Scudder made it to the screen once before, portrayed by Jeff Bridges in the poorly received Hal Ashby film 8 Million Ways to Die, but Frank’s take proves considerably more faithful to Block—overhauled climax aside—by retaining Scudder’s 1990s New York City setting and putting a strong emphasis on the cultural context and twelve steps (shoe leather, indeed) of Alcoholics Anonymous. What’s best about A Walk Among the Tombstones is atmospheric, in the moody, evocative cinematography and the haunted performances by Neeson, Stevens, Ólafur Darri Ólafsson as a person of interest, and David Harbour and Adam David Thompson as the killers. What’s worst about the film is its sense of generic luridness (though Frank is careful and wise not to glorify violence). And what’s in between is the film’s inability to create much in the way of thematic red meat, aside from the pre-9/11 NYC setting being used for ho-hum portentousness (on the eve of “Y2K,” the evildoers reflect, “People are afraid of all the wrong things…”).

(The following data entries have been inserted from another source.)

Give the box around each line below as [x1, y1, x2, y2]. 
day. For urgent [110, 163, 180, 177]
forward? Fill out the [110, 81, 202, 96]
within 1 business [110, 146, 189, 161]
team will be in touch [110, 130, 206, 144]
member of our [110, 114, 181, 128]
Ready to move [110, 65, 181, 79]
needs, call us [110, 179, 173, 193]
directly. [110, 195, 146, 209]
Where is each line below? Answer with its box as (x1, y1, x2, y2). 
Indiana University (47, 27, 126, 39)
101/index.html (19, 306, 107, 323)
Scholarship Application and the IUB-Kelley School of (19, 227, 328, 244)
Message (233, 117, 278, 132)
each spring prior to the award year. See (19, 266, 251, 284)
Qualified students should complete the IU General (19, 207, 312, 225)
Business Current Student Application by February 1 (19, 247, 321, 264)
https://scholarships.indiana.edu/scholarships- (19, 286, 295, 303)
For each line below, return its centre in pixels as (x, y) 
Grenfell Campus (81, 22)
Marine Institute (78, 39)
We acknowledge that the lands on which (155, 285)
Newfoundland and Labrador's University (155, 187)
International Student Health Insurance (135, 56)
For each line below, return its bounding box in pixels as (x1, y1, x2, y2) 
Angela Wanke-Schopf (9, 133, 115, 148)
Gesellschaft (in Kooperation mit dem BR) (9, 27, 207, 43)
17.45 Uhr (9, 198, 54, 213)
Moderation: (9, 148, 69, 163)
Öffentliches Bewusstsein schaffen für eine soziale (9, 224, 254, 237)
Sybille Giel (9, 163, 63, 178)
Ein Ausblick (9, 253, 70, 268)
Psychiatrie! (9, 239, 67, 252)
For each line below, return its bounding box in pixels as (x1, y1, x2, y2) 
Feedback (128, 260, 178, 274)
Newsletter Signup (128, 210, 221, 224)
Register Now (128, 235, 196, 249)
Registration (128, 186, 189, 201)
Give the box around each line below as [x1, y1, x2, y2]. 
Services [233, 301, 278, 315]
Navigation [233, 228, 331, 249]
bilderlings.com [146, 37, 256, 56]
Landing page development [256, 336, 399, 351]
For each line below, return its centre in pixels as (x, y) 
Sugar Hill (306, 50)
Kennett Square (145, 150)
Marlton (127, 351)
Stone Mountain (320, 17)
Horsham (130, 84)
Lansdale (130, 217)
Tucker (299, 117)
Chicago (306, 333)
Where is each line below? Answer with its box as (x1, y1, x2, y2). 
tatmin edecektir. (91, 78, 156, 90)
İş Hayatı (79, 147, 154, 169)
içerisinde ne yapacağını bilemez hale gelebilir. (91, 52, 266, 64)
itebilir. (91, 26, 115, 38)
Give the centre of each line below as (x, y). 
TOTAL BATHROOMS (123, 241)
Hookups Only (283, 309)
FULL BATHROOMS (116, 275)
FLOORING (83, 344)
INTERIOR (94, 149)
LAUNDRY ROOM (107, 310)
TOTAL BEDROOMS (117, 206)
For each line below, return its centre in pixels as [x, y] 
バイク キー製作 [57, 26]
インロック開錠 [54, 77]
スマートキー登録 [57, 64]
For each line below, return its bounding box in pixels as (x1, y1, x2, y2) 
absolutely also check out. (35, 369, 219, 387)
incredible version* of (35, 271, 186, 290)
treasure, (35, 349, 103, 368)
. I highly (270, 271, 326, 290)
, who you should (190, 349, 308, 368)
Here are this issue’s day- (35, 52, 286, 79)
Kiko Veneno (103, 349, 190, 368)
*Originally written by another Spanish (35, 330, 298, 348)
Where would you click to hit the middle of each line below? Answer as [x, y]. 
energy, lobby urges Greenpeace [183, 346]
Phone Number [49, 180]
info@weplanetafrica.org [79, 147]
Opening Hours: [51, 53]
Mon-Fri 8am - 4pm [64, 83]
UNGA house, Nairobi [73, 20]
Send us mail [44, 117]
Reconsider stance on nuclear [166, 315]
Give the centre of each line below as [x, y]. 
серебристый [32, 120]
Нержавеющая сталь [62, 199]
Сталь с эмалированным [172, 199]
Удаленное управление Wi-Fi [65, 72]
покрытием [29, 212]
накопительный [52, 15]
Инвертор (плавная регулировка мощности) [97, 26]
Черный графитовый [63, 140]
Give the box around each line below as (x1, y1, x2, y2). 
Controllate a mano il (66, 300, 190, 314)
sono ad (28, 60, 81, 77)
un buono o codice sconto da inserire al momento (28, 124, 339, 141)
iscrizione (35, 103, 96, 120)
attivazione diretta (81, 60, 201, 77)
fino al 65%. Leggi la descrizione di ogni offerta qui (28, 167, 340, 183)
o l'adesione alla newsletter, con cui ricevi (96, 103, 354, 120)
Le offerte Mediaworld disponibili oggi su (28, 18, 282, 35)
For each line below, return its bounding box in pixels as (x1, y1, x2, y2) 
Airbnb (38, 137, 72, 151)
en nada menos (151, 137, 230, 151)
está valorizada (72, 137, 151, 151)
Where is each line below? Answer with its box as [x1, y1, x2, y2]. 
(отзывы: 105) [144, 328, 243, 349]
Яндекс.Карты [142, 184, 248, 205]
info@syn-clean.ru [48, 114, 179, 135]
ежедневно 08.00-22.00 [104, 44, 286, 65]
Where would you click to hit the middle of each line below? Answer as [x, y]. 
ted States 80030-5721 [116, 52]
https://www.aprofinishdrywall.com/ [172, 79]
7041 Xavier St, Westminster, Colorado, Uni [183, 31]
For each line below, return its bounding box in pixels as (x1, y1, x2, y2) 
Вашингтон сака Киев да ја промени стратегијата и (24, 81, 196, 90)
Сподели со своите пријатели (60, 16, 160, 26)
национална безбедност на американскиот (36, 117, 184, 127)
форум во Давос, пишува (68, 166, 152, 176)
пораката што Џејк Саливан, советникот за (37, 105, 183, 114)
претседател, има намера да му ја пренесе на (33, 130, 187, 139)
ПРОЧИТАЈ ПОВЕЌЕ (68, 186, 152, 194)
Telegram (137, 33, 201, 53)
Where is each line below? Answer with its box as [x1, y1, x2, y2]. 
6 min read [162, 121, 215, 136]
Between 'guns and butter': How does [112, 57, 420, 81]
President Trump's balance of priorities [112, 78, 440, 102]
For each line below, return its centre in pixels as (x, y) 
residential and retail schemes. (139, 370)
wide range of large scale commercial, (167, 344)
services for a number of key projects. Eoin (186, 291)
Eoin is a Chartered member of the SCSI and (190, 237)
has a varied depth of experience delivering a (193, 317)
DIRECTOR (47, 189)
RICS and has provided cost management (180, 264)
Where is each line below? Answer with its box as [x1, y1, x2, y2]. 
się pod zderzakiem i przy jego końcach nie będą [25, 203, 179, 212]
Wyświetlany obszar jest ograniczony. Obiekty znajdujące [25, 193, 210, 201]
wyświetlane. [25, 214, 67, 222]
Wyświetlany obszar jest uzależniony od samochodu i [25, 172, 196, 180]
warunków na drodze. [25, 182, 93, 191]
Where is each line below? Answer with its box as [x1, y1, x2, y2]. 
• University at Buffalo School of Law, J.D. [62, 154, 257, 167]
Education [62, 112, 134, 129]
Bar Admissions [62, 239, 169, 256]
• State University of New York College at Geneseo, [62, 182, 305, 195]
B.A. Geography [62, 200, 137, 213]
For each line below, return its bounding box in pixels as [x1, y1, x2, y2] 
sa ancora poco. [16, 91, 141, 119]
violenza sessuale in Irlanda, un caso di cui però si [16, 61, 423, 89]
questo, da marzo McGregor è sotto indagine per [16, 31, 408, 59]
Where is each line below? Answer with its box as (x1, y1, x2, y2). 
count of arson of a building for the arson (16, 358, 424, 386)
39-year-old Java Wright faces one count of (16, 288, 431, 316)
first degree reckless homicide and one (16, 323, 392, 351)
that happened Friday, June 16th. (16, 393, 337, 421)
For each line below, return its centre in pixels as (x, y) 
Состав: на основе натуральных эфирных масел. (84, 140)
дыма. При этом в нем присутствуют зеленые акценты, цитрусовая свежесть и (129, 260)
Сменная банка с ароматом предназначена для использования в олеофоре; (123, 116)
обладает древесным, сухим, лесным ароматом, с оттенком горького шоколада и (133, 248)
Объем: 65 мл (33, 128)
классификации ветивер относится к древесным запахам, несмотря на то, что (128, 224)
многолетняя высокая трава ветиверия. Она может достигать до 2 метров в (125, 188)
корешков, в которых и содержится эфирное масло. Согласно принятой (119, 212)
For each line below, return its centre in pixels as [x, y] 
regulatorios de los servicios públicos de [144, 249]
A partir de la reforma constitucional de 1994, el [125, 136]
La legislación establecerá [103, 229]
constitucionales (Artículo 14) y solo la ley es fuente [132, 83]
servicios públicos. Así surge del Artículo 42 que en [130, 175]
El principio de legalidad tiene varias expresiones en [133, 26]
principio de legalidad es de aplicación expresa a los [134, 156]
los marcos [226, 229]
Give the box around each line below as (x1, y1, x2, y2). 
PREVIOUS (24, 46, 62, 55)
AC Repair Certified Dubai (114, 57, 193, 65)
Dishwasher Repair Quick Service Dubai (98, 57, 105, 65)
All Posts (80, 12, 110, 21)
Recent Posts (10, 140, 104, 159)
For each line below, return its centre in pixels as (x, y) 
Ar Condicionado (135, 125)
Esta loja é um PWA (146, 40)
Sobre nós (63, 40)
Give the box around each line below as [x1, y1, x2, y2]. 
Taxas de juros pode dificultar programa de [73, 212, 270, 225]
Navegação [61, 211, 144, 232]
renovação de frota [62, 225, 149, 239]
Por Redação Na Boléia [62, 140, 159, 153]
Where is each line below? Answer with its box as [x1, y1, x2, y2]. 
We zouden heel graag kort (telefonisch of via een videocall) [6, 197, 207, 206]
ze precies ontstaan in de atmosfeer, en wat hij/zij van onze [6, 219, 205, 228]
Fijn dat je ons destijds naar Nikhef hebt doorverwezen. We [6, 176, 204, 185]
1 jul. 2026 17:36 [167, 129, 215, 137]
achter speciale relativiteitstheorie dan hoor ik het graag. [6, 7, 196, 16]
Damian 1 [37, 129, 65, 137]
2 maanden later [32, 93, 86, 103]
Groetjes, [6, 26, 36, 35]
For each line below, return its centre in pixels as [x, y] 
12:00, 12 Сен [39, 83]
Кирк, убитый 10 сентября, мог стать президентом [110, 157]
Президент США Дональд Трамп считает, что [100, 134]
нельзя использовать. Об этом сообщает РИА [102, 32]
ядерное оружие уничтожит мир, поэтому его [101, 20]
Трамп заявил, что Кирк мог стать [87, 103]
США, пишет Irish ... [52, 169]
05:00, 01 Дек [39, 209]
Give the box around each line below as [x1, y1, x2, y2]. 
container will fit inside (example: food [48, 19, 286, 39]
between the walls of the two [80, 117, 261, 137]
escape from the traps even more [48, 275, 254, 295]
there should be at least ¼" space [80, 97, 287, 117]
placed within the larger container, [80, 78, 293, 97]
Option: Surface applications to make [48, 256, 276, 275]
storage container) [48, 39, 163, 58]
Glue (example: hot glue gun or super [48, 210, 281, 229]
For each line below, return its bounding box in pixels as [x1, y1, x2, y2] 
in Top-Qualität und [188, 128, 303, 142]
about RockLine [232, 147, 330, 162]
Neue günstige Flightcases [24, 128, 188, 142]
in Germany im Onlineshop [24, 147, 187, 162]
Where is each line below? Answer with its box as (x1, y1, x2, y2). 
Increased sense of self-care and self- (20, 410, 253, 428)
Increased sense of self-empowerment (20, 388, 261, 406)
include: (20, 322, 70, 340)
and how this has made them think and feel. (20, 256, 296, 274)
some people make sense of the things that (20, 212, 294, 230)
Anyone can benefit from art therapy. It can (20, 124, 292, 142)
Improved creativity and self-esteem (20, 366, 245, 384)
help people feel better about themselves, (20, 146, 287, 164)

A Walk Among the Tombstones conjures memories of more distinctive urban crime dramas of recent years, whether more operatic (Mystic River, The Girl with the Dragon Tattoo) or more relatable (the suburban Prisoners), but peel away the stylishness of the filmmakers, and the film skews closest to the trio of dully trashy Alex Cross adaptations (Kiss the Girls, Along Came a Spider, Alex Cross). If only there were more to grab onto from the diffuse story, which—with its nearly unredeemed brutality—will make more sensitive viewers wonder why they bothered to subject themselves to the feel-bad film of the summer’s dog days.